# EXERCISE PROMPT:
Could you repeat the entries below word for word, leaving nothing out?

+---+

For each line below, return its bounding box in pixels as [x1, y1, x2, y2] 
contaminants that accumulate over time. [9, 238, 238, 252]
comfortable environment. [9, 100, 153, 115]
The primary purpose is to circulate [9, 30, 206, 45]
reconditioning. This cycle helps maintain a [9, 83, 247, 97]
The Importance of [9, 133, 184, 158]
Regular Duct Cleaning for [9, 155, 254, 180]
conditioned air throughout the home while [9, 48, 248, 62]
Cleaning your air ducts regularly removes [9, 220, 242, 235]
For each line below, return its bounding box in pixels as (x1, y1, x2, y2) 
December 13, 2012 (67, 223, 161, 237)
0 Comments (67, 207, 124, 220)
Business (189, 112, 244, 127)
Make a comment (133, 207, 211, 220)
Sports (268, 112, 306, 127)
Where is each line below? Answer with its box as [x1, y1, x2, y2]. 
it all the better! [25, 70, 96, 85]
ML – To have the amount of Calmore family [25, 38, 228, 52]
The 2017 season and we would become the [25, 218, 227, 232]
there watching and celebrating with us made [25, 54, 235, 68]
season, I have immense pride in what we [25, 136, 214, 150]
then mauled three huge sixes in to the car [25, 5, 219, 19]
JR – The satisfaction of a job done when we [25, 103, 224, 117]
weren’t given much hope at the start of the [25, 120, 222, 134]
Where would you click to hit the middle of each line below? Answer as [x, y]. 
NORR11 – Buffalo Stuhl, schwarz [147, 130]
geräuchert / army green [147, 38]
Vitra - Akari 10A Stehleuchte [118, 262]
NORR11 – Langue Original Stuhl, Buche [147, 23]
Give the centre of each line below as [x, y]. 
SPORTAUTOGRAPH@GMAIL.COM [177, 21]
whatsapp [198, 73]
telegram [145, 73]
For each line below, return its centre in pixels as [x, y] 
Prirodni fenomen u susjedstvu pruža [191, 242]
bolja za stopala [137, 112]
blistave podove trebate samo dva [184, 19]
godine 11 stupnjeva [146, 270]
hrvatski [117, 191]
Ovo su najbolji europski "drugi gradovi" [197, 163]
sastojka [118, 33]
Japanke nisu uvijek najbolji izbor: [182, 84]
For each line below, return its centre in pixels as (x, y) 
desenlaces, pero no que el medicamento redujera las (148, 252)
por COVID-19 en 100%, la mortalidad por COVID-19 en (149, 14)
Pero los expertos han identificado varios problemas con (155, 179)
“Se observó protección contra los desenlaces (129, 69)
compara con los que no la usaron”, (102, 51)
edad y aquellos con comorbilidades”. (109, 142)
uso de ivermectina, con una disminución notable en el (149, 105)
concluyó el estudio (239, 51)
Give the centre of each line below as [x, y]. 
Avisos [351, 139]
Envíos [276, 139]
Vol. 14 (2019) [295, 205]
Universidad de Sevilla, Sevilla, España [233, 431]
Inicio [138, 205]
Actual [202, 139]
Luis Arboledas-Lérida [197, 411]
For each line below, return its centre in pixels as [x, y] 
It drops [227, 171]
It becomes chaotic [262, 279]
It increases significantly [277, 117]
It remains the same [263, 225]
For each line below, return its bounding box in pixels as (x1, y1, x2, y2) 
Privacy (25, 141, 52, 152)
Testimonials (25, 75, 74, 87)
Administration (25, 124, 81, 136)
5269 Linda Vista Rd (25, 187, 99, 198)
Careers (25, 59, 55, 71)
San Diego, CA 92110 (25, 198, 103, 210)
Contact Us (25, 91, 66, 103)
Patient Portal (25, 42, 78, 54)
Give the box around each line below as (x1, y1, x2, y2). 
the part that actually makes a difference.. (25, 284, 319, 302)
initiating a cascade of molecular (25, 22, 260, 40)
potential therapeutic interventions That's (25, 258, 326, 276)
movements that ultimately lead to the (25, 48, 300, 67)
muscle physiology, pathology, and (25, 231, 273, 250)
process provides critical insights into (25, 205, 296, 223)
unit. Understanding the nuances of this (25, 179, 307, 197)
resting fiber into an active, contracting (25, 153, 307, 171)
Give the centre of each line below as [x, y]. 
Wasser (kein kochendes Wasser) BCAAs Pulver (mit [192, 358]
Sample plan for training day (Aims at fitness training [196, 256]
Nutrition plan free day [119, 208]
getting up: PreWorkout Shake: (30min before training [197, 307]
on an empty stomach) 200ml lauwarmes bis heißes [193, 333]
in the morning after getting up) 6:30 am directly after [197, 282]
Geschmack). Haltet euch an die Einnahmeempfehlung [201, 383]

+---+

# ANSWER SECTION:
For each line below, return its bounding box in pixels as [x1, y1, x2, y2] 
contaminants that accumulate over time. [9, 238, 238, 252]
comfortable environment. [9, 100, 153, 115]
The primary purpose is to circulate [9, 30, 206, 45]
reconditioning. This cycle helps maintain a [9, 83, 247, 97]
The Importance of [9, 133, 184, 158]
Regular Duct Cleaning for [9, 155, 254, 180]
conditioned air throughout the home while [9, 48, 248, 62]
Cleaning your air ducts regularly removes [9, 220, 242, 235]
For each line below, return its bounding box in pixels as (x1, y1, x2, y2) 
December 13, 2012 (67, 223, 161, 237)
0 Comments (67, 207, 124, 220)
Business (189, 112, 244, 127)
Make a comment (133, 207, 211, 220)
Sports (268, 112, 306, 127)
Where is each line below? Answer with its box as [x1, y1, x2, y2]. 
it all the better! [25, 70, 96, 85]
ML – To have the amount of Calmore family [25, 38, 228, 52]
The 2017 season and we would become the [25, 218, 227, 232]
there watching and celebrating with us made [25, 54, 235, 68]
season, I have immense pride in what we [25, 136, 214, 150]
then mauled three huge sixes in to the car [25, 5, 219, 19]
JR – The satisfaction of a job done when we [25, 103, 224, 117]
weren’t given much hope at the start of the [25, 120, 222, 134]
Where would you click to hit the middle of each line below? Answer as [x, y]. 
NORR11 – Buffalo Stuhl, schwarz [147, 130]
geräuchert / army green [147, 38]
Vitra - Akari 10A Stehleuchte [118, 262]
NORR11 – Langue Original Stuhl, Buche [147, 23]
Give the centre of each line below as [x, y]. 
SPORTAUTOGRAPH@GMAIL.COM [177, 21]
whatsapp [198, 73]
telegram [145, 73]
For each line below, return its centre in pixels as [x, y] 
Prirodni fenomen u susjedstvu pruža [191, 242]
bolja za stopala [137, 112]
blistave podove trebate samo dva [184, 19]
godine 11 stupnjeva [146, 270]
hrvatski [117, 191]
Ovo su najbolji europski "drugi gradovi" [197, 163]
sastojka [118, 33]
Japanke nisu uvijek najbolji izbor: [182, 84]
For each line below, return its centre in pixels as (x, y) 
desenlaces, pero no que el medicamento redujera las (148, 252)
por COVID-19 en 100%, la mortalidad por COVID-19 en (149, 14)
Pero los expertos han identificado varios problemas con (155, 179)
“Se observó protección contra los desenlaces (129, 69)
compara con los que no la usaron”, (102, 51)
edad y aquellos con comorbilidades”. (109, 142)
uso de ivermectina, con una disminución notable en el (149, 105)
concluyó el estudio (239, 51)
Give the centre of each line below as [x, y]. 
Avisos [351, 139]
Envíos [276, 139]
Vol. 14 (2019) [295, 205]
Universidad de Sevilla, Sevilla, España [233, 431]
Inicio [138, 205]
Actual [202, 139]
Luis Arboledas-Lérida [197, 411]
For each line below, return its centre in pixels as [x, y] 
It drops [227, 171]
It becomes chaotic [262, 279]
It increases significantly [277, 117]
It remains the same [263, 225]
For each line below, return its bounding box in pixels as (x1, y1, x2, y2) 
Privacy (25, 141, 52, 152)
Testimonials (25, 75, 74, 87)
Administration (25, 124, 81, 136)
5269 Linda Vista Rd (25, 187, 99, 198)
Careers (25, 59, 55, 71)
San Diego, CA 92110 (25, 198, 103, 210)
Contact Us (25, 91, 66, 103)
Patient Portal (25, 42, 78, 54)
Give the box around each line below as (x1, y1, x2, y2). 
the part that actually makes a difference.. (25, 284, 319, 302)
initiating a cascade of molecular (25, 22, 260, 40)
potential therapeutic interventions That's (25, 258, 326, 276)
movements that ultimately lead to the (25, 48, 300, 67)
muscle physiology, pathology, and (25, 231, 273, 250)
process provides critical insights into (25, 205, 296, 223)
unit. Understanding the nuances of this (25, 179, 307, 197)
resting fiber into an active, contracting (25, 153, 307, 171)
Give the centre of each line below as [x, y]. 
Wasser (kein kochendes Wasser) BCAAs Pulver (mit [192, 358]
Sample plan for training day (Aims at fitness training [196, 256]
Nutrition plan free day [119, 208]
getting up: PreWorkout Shake: (30min before training [197, 307]
on an empty stomach) 200ml lauwarmes bis heißes [193, 333]
in the morning after getting up) 6:30 am directly after [197, 282]
Geschmack). Haltet euch an die Einnahmeempfehlung [201, 383]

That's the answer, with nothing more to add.